第85章
后来睡觉时, 韩旭特意把温宜受伤的手拎出来放在被褥上,说是怕她睡觉的时候不规矩,把药膏蹭掉, 自己的也跟在放在旁边。
“我睡觉不规矩吗?”温宜已经有些困了, 睡眼朦胧,她垂眸看着旁边韩旭的手, 下意识用手指勾了勾他。
“规矩的。”韩旭亲了亲她的发顶,也闭上了眼睛, 挨在一起的手,指节稍动, 和她的勾缠在一起,“是我不规矩。”

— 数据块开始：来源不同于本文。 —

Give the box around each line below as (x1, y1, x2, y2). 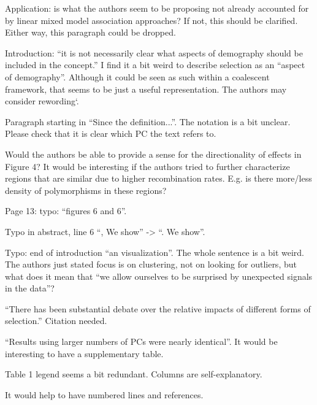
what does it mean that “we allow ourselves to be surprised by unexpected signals (5, 269, 313, 282)
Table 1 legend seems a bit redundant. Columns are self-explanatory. (5, 368, 262, 380)
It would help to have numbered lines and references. (5, 388, 204, 401)
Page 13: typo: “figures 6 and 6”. (5, 204, 127, 217)
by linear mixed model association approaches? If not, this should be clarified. (5, 13, 298, 26)
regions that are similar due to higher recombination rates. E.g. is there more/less (5, 172, 312, 185)
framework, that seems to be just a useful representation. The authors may (5, 82, 287, 95)
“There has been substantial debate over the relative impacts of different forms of (5, 302, 311, 315)
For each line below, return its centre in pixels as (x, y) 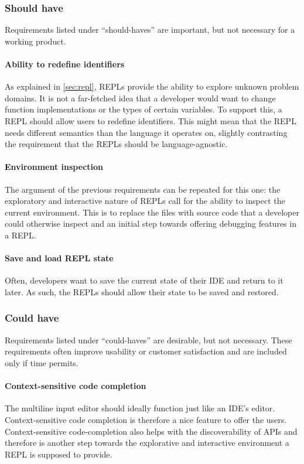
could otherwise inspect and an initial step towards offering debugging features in (151, 224)
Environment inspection (54, 167)
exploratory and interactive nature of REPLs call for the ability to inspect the (145, 201)
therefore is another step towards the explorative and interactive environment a (147, 443)
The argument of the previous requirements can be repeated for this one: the (143, 189)
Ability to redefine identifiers (65, 64)
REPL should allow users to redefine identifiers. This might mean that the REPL (151, 120)
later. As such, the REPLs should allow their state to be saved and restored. (142, 291)
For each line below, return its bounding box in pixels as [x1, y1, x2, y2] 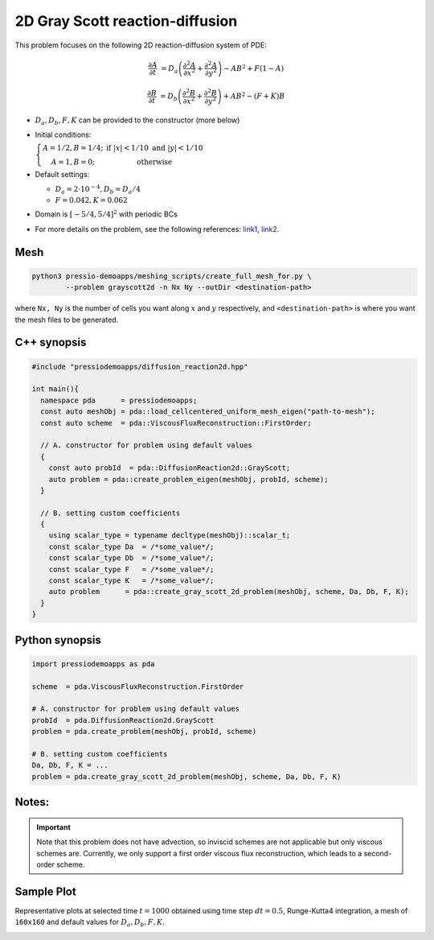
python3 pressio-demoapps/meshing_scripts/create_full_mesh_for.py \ [31, 271, 312, 281]
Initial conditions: [35, 130, 92, 140]
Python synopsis [14, 633, 102, 647]
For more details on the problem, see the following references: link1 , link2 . [35, 224, 280, 233]
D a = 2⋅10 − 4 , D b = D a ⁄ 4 [55, 183, 141, 196]
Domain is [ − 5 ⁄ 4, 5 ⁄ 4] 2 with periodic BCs [35, 208, 178, 219]
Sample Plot [14, 884, 76, 898]
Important [36, 822, 72, 832]
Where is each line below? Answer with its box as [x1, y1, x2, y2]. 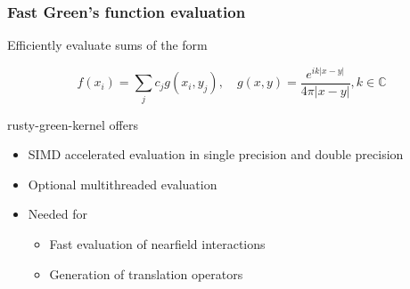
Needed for [28, 205, 87, 223]
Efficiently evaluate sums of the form [7, 36, 208, 54]
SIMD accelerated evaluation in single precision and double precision [28, 145, 404, 164]
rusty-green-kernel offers [7, 115, 138, 133]
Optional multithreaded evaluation [28, 174, 217, 193]
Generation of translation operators [49, 264, 243, 283]
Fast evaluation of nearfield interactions [49, 235, 266, 253]

月色朦胧, 屏山掩梦, 燕尔相拥而眠,靠在一起的不只手指,还有清浅的呼吸与一致的心跳。
昼漏初传, 林莺百啭。
翌日晨起后, 两人一块儿坐在暖阁边擦药, 倒也算是夫唱妇随。
温宜看他今日不着急:“今日不用下河了吗?”
韩旭说不用:“邓主事让我休沐几日。”
“你无官无职的, 他还要管你什么时候休沐吗?”
“原来是不管的。”韩旭给温宜剥了个鸡蛋, “后来应该是良心发现了。”
其实是因为朝廷拨钱了,几位主事急着拟个章程,看看先紧着哪处修缮。
“怎么突然有钱了?”她昨日听韩旭说邓主事要给工匠们换钎,连韩旭一直说的要用铁桩打地基都同意了。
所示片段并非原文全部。